▶ **Try it**:
Each entry that follows is to be retyped exactly. Pictures do not belong in the copy.

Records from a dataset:
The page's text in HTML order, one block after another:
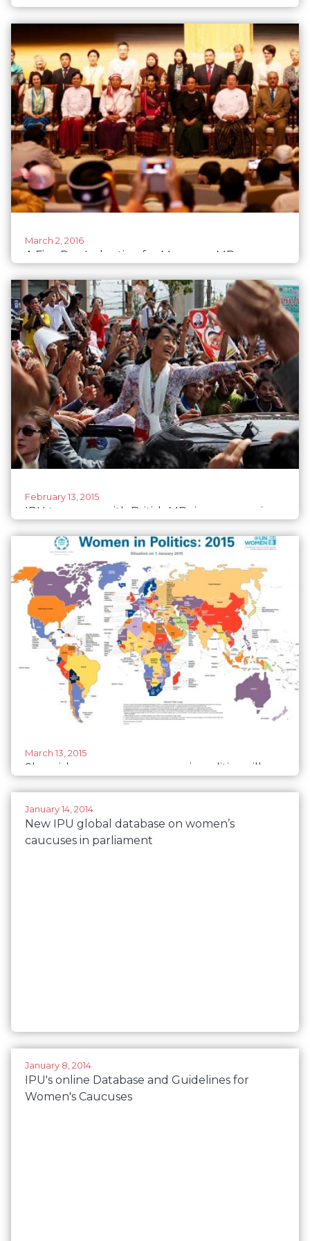
March 2, 2016
A Five Day Induction for Myanmar MPs
February 13, 2015
IPU teams up with British MPs in empowering
March 13, 2015
Sluggish progress on women in politics will
January 14, 2014
New IPU global database on women’s
caucuses in parliament
January 8, 2014
IPU's online Database and Guidelines for
Women's Caucuses

▶ **Solution to this problem**:
The page's text in HTML order, one block after another:
March 2, 2016
A Five Day Induction for Myanmar MPs
February 13, 2015
IPU teams up with British MPs in empowering
March 13, 2015
Sluggish progress on women in politics will
January 14, 2014
New IPU global database on women’s
caucuses in parliament
January 8, 2014
IPU's online Database and Guidelines for
Women's Caucuses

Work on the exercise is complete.